Clinical Implications of Giant Pituitary Adenomas: Surgical Approach to Diagnosis and Endocrine Treatment

 

Background Silent pituitary adenomas (SPAs) are clinically nonfunctioning neoplasms. Although they do not produce clinically apparent endocrinopathies, SPAs can express low levels of hormones, while others, termed null cell adenomas, do not express any hormones. Patients with SPAs are typically not diagnosed until mass lesion effect is exerted on surrounding tissues. Medical management of giant (> 4 cm) SPAs based strictly on blood prolactin (PRL) levels is further complicated by stalk and hook effects, which can lead to an erroneous diagnosis without further biochemical evaluation. Here, we report diagnostic work-up and the expanded endoscopic endonasal transtuberculum approach (EEET-TA) to resecting a giant SPA with significant third ventricle (TV) involvement in a single operation.

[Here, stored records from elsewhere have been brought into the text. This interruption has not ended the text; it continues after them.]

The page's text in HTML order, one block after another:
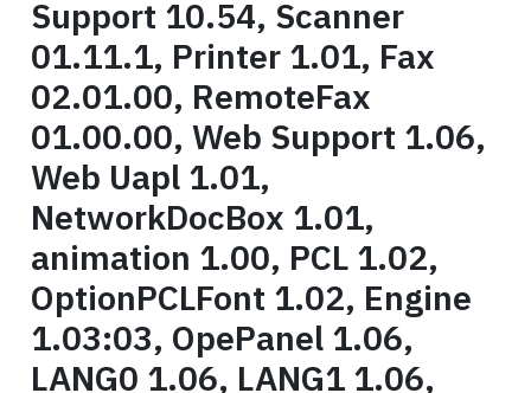
Support 10.54, Scanner
01.11.1, Printer 1.01, Fax
02.01.00, RemoteFax
01.00.00, Web Support 1.06,
Web Uapl 1.01,
NetworkDocBox 1.01,
animation 1.00, PCL 1.02,
OptionPCLFont 1.02, Engine
1.03:03, OpePanel 1.06,
LANG0 1.06, LANG1 1.06,
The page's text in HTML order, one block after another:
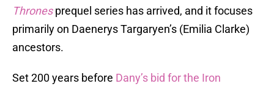
Thrones prequel series has arrived, and it focuses
primarily on Daenerys Targaryen’s (Emilia Clarke)
ancestors.
Set 200 years before Dany’s bid for the Iron
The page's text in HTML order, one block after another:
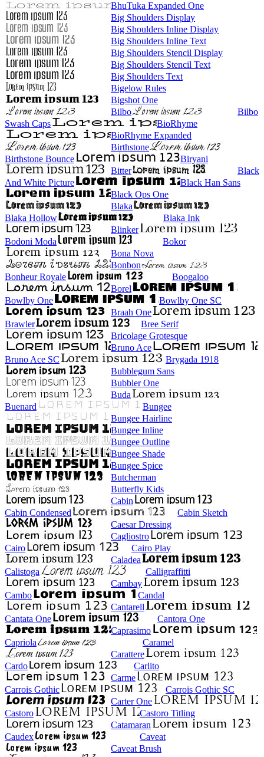
BhuTuka Expanded One
Big Shoulders Display
Big Shoulders Inline Display
Big Shoulders Inline Text
Big Shoulders Stencil Display
Big Shoulders Stencil Text
Big Shoulders Text
Bigelow Rules
Bigshot One
Bilbo
Bilbo
Swash Caps
BioRhyme
BioRhyme Expanded
Birthstone
Birthstone Bounce
Biryani
Bitter
Black
And White Picture
Black Han Sans
Black Ops One
Blaka
Blaka Hollow
Blaka Ink
Blinker
Bodoni Moda
Bokor
Bona Nova
Bonbon
Bonheur Royale
Boogaloo
Borel
Bowlby One
Bowlby One SC
Braah One
Brawler
Bree Serif
Bricolage Grotesque
Bruno Ace
Bruno Ace SC
Brygada 1918
Bubblegum Sans
Bubbler One
Buda
Buenard
Bungee
Bungee Hairline
Bungee Inline
Bungee Outline
Bungee Shade
Bungee Spice
Butcherman
Butterfly Kids
Cabin
Cabin Condensed
Cabin Sketch
Caesar Dressing
Cagliostro
Cairo
Cairo Play
Caladea
Calistoga
Calligraffitti
Cambay
Cambo
Candal
Cantarell
Cantata One
Cantora One
Caprasimo
Capriola
Caramel
Carattere
Cardo
Carlito
Carme
Carrois Gothic
Carrois Gothic SC
Carter One
Castoro
Castoro Titling
Catamaran
Caudex
Caveat
Caveat Brush
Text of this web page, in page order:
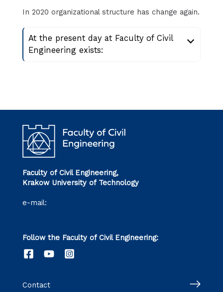
In 2020 organizational structure has change again.
At the present day at Faculty of Civil
Engineering exists:
Faculty of Civil Engineering,
Krakow University of Technology
e-mail:
Follow the Faculty of Civil Engineering:
Contact
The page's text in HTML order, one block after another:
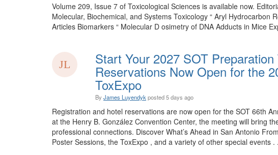
Volume 209, Issue 7 of Toxicological Sciences is available now.
Molecular, Biochemical, and Systems Toxicology “ Aryl
Articles Biomarkers “ Molecular D osimetry of DNA Adducts in Mice
Start Your 2027 SOT
Reservations Now Open for the
ToxExpo
By James Luyendyk posted5 days ago
Registration and hotel reservations are now open for the SOT 66th
at the Henry B. González Convention Center, the meeting will bring
professional connections. Discover What’s Ahead in San Antonio
Poster Sessions, the ToxExpo , and a variety of other special events .
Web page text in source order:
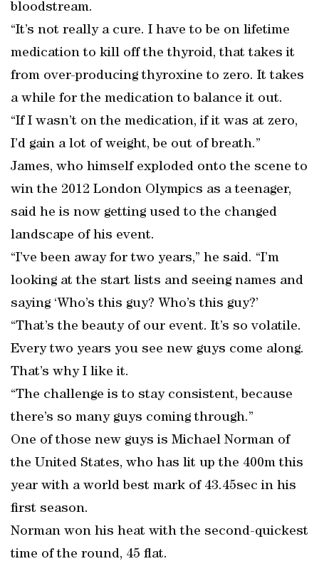
bloodstream.
“It’s not really a cure. I have to be on lifetime
medication to kill off the thyroid, that takes it
from over-producing thyroxine to zero. It takes
a while for the medication to balance it out.
“If I wasn’t on the medication, if it was at zero,
I’d gain a lot of weight, be out of breath.”
James, who himself exploded onto the scene to
win the 2012 London Olympics as a teenager,
said he is now getting used to the changed
landscape of his event.
“I’ve been away for two years,” he said. “I’m
looking at the start lists and seeing names and
saying ‘Who’s this guy? Who’s this guy?’
“That’s the beauty of our event. It’s so volatile.
Every two years you see new guys come along.
That’s why I like it.
“The challenge is to stay consistent, because
there’s so many guys coming through.”
One of those new guys is Michael Norman of
the United States, who has lit up the 400m this
year with a world best mark of 43.45sec in his
first season.
Norman won his heat with the second-quickest
time of the round, 45 flat.
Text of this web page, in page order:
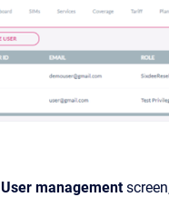
User management
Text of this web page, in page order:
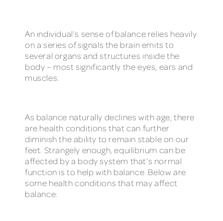
An individual’s sense of balance relies heavily
on a series of signals the brain emits to
several organs and structures inside the
body – most significantly the eyes, ears and
muscles.
As balance naturally declines with age, there
are health conditions that can further
diminish the ability to remain stable on our
feet. Strangely enough, equilibrium can be
affected by a body system that’s normal
function is to help with balance. Below are
some health conditions that may affect
balance:
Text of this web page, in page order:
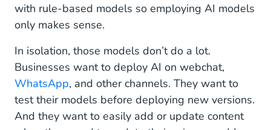
with rule-based models so employing AI models
only makes sense.
In isolation, those models don’t do a lot.
Businesses want to deploy AI on webchat,
WhatsApp, and other channels. They want to
test their models before deploying new versions.
And they want to easily add or update content
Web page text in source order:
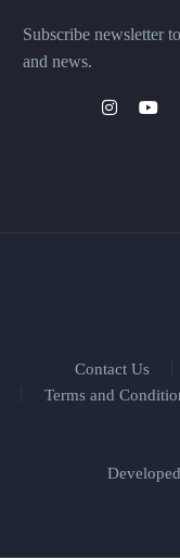
Subscribe newsletter
and news.
Contact Us
Terms and
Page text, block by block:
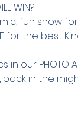
WIN?
fun show for
for the best
in our
in the
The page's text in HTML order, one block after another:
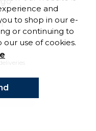
and
to shop in our e-
or continuing to
use of cookies.
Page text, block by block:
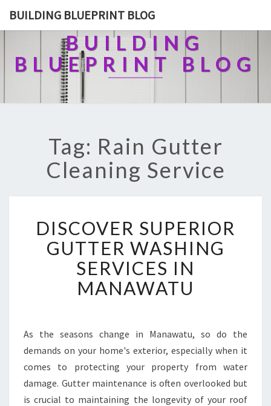
BUILDING BLUEPRINT BLOG
BUILDING
BLUEPRINT BLOG
Tag: Rain Gutter
Cleaning Service
S
C
O
V
E
U
P
R
I
O
DISCOVER SUPERIOR
GUTTER WASHING
SERVICES IN
MANAWATU
As the seasons change in Manawatu, so do the
demands on your home's exterior, especially when it
comes to protecting your property from water
damage. Gutter maintenance is often overlooked but
is crucial to maintaining the longevity of your roof

Case Illustration A 55-year-old man presented to our emergency department with imaging that revealed a giant adenoma encasing the right cavernous carotid artery (KNOSP 4), extending from the sella into the suprasellar region and into the TV causing obstructive hydrocephalus. The pituitary component of the mass measured 3.6 × 2.8 cm and the TV component measured 3.4 × 2.9 cm, with a 5.9-cm craniocaudal aspect. On physical examination, the patient was lethargic and demonstrated dense bitemporal hemianopsia. He had no clinical history consistent with hyperprolactinemia. Preoperatively, the patient had panhypopituitarism and a prolactin level (PRL) of 99 ng/dL. The diagnosis of PRL-SPA was made.

Methods A single-staged EEET-TA was used to resect the tumor. Pre- and postoperative pituitary hormones and clinical exam was assessed. The cytoarchitecture, reticulin, and SF-1 stains were evaluated.

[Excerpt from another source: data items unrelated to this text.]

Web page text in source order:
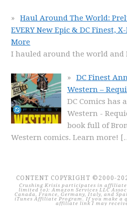
Haul Around The World:
EVERY New Epic & DC Finest,
More
I hauled around the world and
DC Finest
Western –
DC Comics has
Western -
book full of
Western comics. Learn more!
CONTENT COPYRIGHT ©2000-
Crushing Krisis participates in
limited to): Amazon Services LLC
Canada, France, Germany, Italy, and
iTunes Affiliate Program. If you make a
affiliate link I may receive
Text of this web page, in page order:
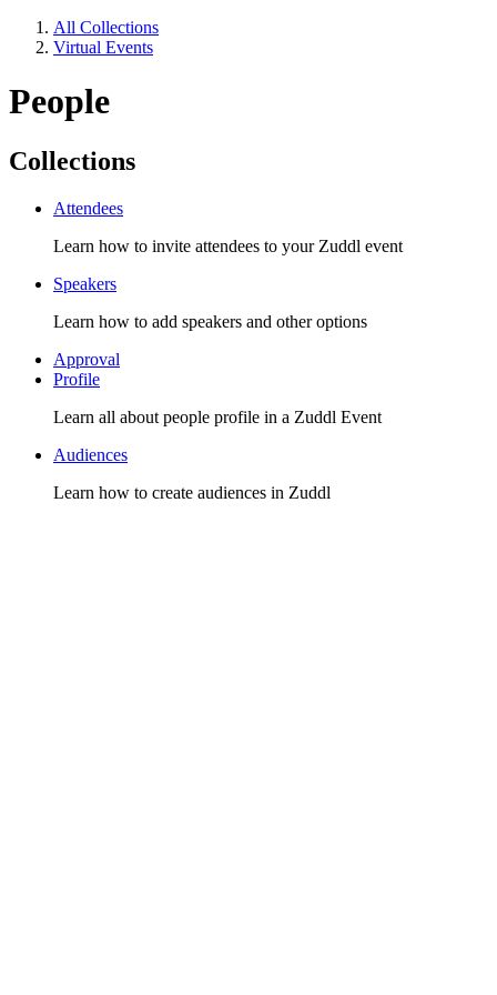
All Collections
Virtual Events
People
Collections
Attendees
Learn how to invite attendees to your Zuddl event
Speakers
Learn how to add speakers and other options
Approval
Profile
Learn all about people profile in a Zuddl Event
Audiences
Learn how to create audiences in Zuddl
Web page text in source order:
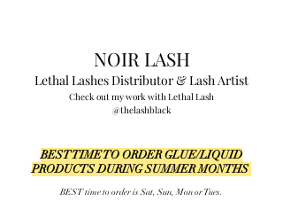
NOIR LASH
Lethal Lashes Distributor&Lash Artist
Check out my work with Lethal Lash
@thelashblack
BEST TIME TO ORDER GLUE/LIQUID
PRODUCTS DURING SUMMER MONTHS
BEST time to order is Sat, Sun, Mon or Tues.
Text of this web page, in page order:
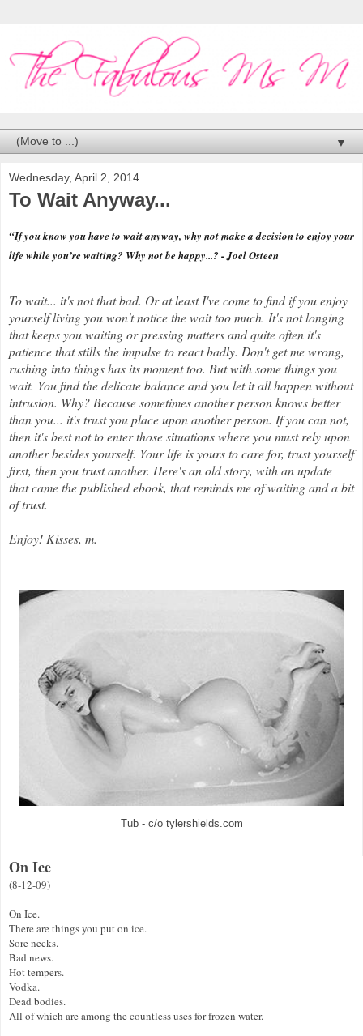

Results Sections of the lesion showed disrupted acinar architecture and sheets of monomorphic adenoma cells that strongly express PRL. The tumor was categorized as a densely granulated PRL-containing pituitary adenoma. Focal nuclear and more extensive cytoplasmic steroidogenic factor 1 expression was also noted. The patient’s mental status and visual acuity improved immediately after the procedure (20/200 preoperatively to 20/50 postoperatively). Patient’s 15-month follow-up MRI revealed robust decompression of the optic chiasm and optic nerves, gross total resection of the tumor within the TV, and stable-appearing residual mass seen within the right cavernous. He continues on hormonal replacement for adrenal insufficiency, hypothyroidism, diabetes insipidus, and low-dose 1.25 mg po qd of bromocriptine.

Discussion Serum PRL levels are generally proportional to tumor size in prolactinomas, and macroprolactinomas are usually associated with PRL levels more than 250 ng/mL. In this unusual case, where serum PRL was 99 ng/mL, we concluded that mild PRL elevation was most likely due to the stalk effect, resulting from disruption of normal dopaminergic inhibition of PRL secretion. Therefore, the unexpected histological findings of a PRL-staining adenoma with focal SF-1 expression suggest that this was a clinically silent PRL adenoma.

Conclusion This case highlights the benefit of accurate subtyping of pituitary adenomas. It not only confirms clinical disease and identifies patients at higher risk of recurrent disease but in some instances, may also indicate therapeutic responses. Perhaps, treating postoperatively with a low-dose dopamine agonist should be considered given the high recurrence rate of SPA.